Hutto v. Hutto

66 Fla. 504 | Fla. | 1913

Cockrell, J.

-This is an appeal from a decree, cancel-ling as a cloud upon title a deed, executed by William H. Hutto and Vice L. Hutto, his wife, to his father William Hutto, by reason solely of the fact that the father was dead when the deed was executed. The deed, made a part of the bill of complaint, recites a consideration of three thousand dollars, which consideration is in nowise negatived or explained by the allegations of the bill.

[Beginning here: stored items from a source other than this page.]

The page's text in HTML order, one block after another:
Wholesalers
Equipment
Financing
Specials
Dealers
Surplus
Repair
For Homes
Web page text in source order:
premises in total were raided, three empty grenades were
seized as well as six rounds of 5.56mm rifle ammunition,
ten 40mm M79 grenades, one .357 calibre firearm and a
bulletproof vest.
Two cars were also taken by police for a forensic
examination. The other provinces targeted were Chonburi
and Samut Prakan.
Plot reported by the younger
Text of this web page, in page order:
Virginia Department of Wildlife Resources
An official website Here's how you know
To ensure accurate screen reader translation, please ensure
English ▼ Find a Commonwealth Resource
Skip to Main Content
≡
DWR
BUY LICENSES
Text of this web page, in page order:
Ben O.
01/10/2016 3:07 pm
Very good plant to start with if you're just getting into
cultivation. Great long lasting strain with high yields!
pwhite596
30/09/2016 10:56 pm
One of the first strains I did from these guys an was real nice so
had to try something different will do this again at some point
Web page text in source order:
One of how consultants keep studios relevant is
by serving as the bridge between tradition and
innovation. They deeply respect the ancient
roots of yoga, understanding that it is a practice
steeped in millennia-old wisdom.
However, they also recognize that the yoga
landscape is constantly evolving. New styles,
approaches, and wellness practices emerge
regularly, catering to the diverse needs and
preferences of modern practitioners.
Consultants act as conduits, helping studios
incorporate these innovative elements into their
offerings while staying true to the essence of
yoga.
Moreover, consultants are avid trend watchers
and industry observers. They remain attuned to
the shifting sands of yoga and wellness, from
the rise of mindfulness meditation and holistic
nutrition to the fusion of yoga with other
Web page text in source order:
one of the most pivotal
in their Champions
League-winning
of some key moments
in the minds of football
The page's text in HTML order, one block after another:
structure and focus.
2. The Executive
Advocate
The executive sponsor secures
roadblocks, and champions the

It appears that William H. Hutto resided on the land holding title thereto, until 1890, when he moved to DeSoto county and there established his home. The father died in December, 1890, and another brother, who became administrator of his estate, took possession of the property until the freeze of 1891 destroyed the orange grove upon the property, and since then the property has been unoccupied. William H. Hutto and his wife Vice executed the deed to the property in 1896, naming the dead father as grantee, and this deed was recorded in 1901. William H. Hutto died in 1899, and this bill was filed in 1912 by his widow, the said Vice and her children against the other heirs of the father William Hutto, who both answered the bill and filed a cross-bill.

Much of the briefs is devoted to the action of the court. in sustaining objections to the competency of testimony *506by the defendant parties, touching transactions and communications with the deceased father and brother.

It is probable that the complainant, in the testimony of Vice Hutto, as to transactions and communications, both as to her deceased husband and father-in-law, let down the bars to this forbidden field of evidence, but we do not find it necessary to decide these questions. It is certain that neither by allegation nor proof do the complainants make out an equity to cancel this deed.

Admitting .that the strict legal title may not pass by a deed to a dead grantee, it is certain that defect in this deed is remediable in a court of equity; the complainants themselves allege it was for a valuable consideration, and fail utterly to show, assuming they may be permitted to show, by competent evidence that it was not based upon the previous existing understanding and agreement between the father and the son. They plant themselves upon the bald conclusion of law, that as they executed a 'deed to a grantee they knew to be dead, instead of to his heirs, they thereby wiped out the indebtedness due them, pocketed the consideration, and without offer to do equity, they obtain from a court of conscience the cancellation of this deed as a cloud upon their title. This too after waiting sixteen years from the date of the deed, and thirteen years after the death of the grantor.

The court erred in decreeing the equities to be with the original complainant, and in failing to decree for the cross-complainants that the deed be reformed.

Decree reversed.

Shackleford, C. J., and .Taylor, Hocker and Whitfield, .1. J„ concur.